Knapsack(n, W, w1, ..., wn, v1, ..., vn):
    For w = 0 to W
        M[0, w] <- 0

    For i = 1 to n
        For w = 1 to W
            If wi > w
                M[i, w] <- M[i-1, w]
            Else
                M[i, w] <- Max { M[i-1, w], vi+M[i-1, w-wi] }

    Return M[n, W]

\[ \mathrm{OPT}(i,w) = \begin{cases} 0 & \text{if } i=0 \\ \mathrm{OPT}(i-1, w) & \text{if } w_i > w \\ \max \{ \mathrm{OPT}(i-1,w), v_i + \mathrm{OPT}(i-1,w-w_i)\} & \text{otherwise} \end{cases} \]

group: knapsack algorithm

\(i\)	\(v_i\)	\(w_i\)
1	1	1
2	6	2
3	18	5
4	22	6
5	28	7

\[ \mathrm{OPT}(i,w) = \begin{cases} 0 & \text{if } i=0 \\ \mathrm{OPT}(i-1, w) & \text{if } w_i > w \\ \max \left\{ \begin{array}{l} \mathrm{OPT}(i-1,w), \\ v_i + \mathrm{OPT}(i-1,w-w_i) \end{array} \right\} & \text{otherwise} \end{cases} \]

\(\mathrm{OPT}(i,w) =\) max profit subset of
items \(1, \ldots, i\) with weight limit \(w\)

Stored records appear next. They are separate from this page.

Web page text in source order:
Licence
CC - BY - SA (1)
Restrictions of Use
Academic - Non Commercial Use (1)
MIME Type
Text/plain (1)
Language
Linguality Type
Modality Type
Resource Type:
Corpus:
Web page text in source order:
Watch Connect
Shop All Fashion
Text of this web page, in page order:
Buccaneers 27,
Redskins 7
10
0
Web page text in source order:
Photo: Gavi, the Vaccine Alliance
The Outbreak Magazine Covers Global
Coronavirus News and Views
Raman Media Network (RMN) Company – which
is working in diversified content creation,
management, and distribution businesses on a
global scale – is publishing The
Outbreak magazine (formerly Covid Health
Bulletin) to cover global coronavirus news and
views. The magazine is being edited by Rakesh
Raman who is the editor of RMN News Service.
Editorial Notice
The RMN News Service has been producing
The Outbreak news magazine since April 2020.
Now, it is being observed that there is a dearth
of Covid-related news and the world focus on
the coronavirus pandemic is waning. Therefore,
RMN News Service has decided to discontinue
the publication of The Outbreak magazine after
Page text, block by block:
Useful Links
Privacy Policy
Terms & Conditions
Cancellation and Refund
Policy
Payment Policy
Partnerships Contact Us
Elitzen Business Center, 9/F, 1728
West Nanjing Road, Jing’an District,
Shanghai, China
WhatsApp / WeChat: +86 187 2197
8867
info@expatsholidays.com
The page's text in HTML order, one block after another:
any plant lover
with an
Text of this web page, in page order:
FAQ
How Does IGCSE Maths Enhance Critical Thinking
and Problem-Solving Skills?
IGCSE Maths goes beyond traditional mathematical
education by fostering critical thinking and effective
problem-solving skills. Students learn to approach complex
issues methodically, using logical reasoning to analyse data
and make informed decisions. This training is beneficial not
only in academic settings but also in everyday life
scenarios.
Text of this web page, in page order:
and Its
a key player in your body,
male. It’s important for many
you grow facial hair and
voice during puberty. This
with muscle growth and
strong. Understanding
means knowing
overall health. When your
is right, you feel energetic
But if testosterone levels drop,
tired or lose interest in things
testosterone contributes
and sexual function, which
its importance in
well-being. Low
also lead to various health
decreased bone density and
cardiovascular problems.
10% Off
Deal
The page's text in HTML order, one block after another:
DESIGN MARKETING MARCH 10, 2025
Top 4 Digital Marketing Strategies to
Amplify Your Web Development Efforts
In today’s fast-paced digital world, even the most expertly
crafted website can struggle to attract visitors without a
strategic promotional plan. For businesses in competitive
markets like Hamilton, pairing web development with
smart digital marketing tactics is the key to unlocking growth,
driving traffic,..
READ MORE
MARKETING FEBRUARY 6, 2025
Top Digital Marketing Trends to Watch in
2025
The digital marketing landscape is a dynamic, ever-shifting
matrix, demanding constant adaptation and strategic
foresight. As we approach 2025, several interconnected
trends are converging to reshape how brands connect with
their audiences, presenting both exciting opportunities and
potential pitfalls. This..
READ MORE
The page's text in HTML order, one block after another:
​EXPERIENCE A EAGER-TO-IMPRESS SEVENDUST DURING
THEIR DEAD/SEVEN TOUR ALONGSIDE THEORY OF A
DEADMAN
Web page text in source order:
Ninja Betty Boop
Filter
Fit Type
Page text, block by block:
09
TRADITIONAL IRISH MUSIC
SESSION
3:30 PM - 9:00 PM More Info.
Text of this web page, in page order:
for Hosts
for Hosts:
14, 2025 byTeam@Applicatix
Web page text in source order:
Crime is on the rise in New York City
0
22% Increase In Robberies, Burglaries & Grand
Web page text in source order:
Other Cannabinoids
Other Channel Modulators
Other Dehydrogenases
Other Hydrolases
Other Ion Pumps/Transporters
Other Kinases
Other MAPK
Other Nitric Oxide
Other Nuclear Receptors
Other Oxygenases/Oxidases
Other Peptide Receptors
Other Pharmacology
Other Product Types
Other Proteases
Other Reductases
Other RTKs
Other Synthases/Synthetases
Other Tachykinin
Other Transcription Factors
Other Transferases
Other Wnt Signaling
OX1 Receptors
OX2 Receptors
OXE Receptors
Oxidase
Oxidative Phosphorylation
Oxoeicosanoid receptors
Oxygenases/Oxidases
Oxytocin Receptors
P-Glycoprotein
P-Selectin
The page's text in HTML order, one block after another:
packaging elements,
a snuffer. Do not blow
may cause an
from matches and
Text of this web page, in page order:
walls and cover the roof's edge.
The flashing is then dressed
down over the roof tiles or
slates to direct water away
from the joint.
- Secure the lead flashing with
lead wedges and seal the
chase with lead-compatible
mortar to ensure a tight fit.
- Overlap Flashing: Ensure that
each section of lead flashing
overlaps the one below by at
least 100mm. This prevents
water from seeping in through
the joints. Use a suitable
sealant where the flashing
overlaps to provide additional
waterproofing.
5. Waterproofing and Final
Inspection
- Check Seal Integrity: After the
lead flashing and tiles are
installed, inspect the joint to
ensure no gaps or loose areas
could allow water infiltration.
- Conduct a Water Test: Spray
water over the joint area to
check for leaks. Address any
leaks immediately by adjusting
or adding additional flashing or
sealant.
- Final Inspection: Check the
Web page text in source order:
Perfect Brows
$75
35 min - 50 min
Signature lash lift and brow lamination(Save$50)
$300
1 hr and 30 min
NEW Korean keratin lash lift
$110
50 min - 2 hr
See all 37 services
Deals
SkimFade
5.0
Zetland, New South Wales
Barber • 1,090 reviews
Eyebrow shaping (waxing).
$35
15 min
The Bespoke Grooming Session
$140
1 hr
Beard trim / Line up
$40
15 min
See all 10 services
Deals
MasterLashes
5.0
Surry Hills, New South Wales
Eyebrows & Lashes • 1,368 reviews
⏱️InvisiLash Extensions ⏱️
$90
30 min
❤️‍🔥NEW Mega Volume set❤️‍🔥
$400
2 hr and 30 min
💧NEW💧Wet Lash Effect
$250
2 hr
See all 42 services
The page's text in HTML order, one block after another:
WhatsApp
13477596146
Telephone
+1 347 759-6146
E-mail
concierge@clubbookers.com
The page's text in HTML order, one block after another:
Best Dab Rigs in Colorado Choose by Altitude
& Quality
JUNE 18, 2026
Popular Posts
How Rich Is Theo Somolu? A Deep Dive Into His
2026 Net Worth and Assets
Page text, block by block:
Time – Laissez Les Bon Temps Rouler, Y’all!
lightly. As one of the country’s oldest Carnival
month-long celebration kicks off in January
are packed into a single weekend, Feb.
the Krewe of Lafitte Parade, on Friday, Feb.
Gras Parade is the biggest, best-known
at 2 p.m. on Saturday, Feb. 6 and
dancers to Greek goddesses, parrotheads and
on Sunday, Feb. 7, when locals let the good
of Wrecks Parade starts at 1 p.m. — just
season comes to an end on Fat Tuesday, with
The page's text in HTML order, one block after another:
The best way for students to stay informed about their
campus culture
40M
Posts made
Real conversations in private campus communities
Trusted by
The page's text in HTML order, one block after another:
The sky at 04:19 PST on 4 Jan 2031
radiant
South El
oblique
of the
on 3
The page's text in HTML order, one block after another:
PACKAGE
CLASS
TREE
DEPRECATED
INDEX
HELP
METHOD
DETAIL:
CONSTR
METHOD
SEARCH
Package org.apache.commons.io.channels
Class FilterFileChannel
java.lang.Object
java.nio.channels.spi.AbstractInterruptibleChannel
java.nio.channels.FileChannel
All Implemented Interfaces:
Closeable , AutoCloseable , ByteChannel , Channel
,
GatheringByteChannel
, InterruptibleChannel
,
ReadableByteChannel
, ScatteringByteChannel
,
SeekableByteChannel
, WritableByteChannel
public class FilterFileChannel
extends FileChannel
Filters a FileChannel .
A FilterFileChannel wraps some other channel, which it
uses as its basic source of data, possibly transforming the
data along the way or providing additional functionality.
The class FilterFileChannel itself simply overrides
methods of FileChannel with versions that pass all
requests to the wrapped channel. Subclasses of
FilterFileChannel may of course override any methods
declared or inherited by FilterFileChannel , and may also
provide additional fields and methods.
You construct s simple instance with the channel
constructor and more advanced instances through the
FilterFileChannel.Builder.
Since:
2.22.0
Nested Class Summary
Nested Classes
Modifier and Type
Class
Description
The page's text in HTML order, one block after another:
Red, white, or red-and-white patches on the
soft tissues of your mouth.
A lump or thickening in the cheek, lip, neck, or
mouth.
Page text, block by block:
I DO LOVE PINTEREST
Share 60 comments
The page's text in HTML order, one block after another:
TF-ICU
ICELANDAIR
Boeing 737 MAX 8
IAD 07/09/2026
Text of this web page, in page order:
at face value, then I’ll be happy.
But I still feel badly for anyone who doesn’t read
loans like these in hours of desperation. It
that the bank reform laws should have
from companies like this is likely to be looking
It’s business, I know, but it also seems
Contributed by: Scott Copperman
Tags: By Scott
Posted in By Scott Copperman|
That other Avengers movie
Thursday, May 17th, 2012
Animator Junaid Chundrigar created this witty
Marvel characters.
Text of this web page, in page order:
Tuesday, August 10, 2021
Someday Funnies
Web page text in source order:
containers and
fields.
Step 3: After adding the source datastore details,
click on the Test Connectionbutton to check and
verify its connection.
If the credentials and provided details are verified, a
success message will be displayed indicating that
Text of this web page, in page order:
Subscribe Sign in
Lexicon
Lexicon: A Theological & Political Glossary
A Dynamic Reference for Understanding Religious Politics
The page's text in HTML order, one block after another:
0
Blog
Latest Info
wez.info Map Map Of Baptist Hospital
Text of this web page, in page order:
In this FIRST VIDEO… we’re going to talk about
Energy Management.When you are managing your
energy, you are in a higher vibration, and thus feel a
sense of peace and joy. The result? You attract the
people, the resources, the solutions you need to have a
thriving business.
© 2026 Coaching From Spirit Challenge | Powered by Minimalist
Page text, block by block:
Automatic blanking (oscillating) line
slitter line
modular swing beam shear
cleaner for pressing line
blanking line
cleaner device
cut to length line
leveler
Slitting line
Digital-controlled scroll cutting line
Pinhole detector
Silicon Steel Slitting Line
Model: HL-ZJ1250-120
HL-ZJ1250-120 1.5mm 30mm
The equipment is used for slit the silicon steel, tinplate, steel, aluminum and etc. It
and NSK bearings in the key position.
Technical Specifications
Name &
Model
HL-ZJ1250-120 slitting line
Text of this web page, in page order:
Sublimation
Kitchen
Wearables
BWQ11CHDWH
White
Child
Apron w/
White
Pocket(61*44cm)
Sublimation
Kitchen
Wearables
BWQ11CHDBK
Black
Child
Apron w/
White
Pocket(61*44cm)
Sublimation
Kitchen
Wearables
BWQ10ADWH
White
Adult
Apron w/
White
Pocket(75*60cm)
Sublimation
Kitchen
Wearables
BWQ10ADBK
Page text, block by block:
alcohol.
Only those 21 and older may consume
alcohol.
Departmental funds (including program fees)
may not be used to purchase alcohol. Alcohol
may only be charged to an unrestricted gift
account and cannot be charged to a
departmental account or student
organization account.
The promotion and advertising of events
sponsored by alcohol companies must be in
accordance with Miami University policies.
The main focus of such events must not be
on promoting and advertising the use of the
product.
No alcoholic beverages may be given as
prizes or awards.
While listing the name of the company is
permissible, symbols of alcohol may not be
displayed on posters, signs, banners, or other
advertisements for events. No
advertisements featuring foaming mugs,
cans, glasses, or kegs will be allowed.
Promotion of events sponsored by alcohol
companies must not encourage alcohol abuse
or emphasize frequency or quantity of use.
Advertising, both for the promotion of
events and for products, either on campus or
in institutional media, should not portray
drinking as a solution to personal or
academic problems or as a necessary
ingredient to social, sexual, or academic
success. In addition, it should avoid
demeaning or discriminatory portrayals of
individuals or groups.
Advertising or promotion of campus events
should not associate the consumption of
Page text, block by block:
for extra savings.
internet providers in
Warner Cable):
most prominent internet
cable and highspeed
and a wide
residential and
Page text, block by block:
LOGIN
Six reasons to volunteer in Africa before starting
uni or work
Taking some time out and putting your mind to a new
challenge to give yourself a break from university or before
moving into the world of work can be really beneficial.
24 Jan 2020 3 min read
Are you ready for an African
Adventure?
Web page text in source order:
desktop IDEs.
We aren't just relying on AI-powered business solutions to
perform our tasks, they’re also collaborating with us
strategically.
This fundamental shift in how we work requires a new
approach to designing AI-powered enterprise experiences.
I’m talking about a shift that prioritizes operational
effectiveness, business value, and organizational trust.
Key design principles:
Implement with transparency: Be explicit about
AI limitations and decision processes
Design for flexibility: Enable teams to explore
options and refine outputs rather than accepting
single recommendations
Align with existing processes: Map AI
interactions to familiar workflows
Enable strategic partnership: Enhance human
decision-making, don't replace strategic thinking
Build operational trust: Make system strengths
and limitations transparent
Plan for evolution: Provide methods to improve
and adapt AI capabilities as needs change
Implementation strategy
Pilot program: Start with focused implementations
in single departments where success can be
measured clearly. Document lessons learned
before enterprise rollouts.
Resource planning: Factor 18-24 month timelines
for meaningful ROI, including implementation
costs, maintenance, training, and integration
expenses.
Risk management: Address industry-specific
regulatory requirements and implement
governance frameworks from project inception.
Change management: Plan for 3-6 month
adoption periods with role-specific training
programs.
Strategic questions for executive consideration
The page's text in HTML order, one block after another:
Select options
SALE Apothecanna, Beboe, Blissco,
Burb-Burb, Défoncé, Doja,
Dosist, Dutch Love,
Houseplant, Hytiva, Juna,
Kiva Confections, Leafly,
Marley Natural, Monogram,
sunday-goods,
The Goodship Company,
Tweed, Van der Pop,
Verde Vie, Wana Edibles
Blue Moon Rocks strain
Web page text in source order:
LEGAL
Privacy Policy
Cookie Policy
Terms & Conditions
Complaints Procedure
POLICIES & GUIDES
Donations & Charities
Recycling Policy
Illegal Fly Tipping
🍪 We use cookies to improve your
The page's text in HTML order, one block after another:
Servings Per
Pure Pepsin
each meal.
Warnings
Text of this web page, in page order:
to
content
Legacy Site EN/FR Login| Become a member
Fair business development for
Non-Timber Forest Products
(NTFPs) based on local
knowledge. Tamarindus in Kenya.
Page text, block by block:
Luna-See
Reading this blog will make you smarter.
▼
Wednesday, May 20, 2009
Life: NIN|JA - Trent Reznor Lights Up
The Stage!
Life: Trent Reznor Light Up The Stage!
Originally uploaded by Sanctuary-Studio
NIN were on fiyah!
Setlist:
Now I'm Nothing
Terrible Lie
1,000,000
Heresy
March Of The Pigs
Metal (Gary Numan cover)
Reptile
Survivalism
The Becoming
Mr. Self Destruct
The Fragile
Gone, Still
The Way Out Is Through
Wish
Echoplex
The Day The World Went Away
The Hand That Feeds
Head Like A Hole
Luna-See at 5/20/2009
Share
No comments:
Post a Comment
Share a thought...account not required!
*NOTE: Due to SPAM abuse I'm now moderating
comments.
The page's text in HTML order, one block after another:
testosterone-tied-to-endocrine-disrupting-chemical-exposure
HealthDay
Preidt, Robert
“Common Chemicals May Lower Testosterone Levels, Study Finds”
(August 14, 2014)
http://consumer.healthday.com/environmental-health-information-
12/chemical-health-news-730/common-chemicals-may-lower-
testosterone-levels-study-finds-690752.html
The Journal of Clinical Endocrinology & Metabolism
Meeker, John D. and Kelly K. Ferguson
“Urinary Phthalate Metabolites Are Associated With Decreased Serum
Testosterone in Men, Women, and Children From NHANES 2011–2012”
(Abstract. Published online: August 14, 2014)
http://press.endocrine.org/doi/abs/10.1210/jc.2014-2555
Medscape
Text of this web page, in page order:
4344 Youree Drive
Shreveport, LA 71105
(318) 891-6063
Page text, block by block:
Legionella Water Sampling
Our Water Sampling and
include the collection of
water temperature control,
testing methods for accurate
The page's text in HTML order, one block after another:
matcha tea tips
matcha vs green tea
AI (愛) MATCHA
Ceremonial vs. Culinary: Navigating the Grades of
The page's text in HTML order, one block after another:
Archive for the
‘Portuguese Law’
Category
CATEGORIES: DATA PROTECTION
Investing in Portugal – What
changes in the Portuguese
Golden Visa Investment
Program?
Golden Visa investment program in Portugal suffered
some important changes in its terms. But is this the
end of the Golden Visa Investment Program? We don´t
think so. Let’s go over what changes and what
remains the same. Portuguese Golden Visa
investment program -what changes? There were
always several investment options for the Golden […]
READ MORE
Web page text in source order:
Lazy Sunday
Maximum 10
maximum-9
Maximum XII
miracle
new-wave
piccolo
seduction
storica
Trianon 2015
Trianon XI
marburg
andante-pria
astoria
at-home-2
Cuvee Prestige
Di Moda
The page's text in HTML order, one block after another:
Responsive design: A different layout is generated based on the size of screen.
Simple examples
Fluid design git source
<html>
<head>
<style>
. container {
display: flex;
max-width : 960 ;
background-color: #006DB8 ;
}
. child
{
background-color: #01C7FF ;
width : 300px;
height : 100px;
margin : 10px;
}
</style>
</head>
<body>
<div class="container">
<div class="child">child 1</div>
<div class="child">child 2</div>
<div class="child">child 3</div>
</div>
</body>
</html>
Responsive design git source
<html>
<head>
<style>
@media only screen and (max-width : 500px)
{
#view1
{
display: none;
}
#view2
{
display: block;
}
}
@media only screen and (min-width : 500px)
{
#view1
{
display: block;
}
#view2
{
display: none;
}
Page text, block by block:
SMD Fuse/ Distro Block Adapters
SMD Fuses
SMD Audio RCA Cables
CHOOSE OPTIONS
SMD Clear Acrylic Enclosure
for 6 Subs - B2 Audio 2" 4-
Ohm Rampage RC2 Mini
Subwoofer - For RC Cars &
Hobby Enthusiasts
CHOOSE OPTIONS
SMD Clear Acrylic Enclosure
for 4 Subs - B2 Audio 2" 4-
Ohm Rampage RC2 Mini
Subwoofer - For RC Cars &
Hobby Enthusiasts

\(i\)	subset	1	2	3	4	5	6	7	8	9	10	11
0	\(\{ \}\)	0	0	0	0	0	0	0	0	0	0	0
1	\(\{ 1 \}\)
2	\(\{ 1,2 \}\)
3	\(\{ 1,2,3 \}\)
4	\(\{ 1,2,3,4 \}\)
5	\(\{ 1,2,3,4,5 \}\)

knapsack problem: running time

Running time: There exists an algorithm to solve the knapsack problem with \(n\) items and maximum weight \(W\) in \(\Theta(nW)\) time (weights are integers between \(1\) and \(W\))

Not polynomial in input size!
- \(W\) is an input, but not a size; only a number
- "Pseudo-polynomial"
Solving the maximum version of knapsack problem is NP-Hard, while decision version is NP-Complete (chp 8)
There exists a poly-time algorithm that produces a feasible / approximate solution that has value within 0.01% of optimum (see 11.8)
See Wikipedia for more details

Dynamic Programming (6)

RNA secondary structure

RNA: String \(B = b_1 b_2 \ldots b_n\) over alphabet \(\{ A, C, G, U \}\)

Secondary structure: RNA is single-stranded so it tends to loop back and form base pairs with itself. This structure is essential for understanding the behavior of the molecule.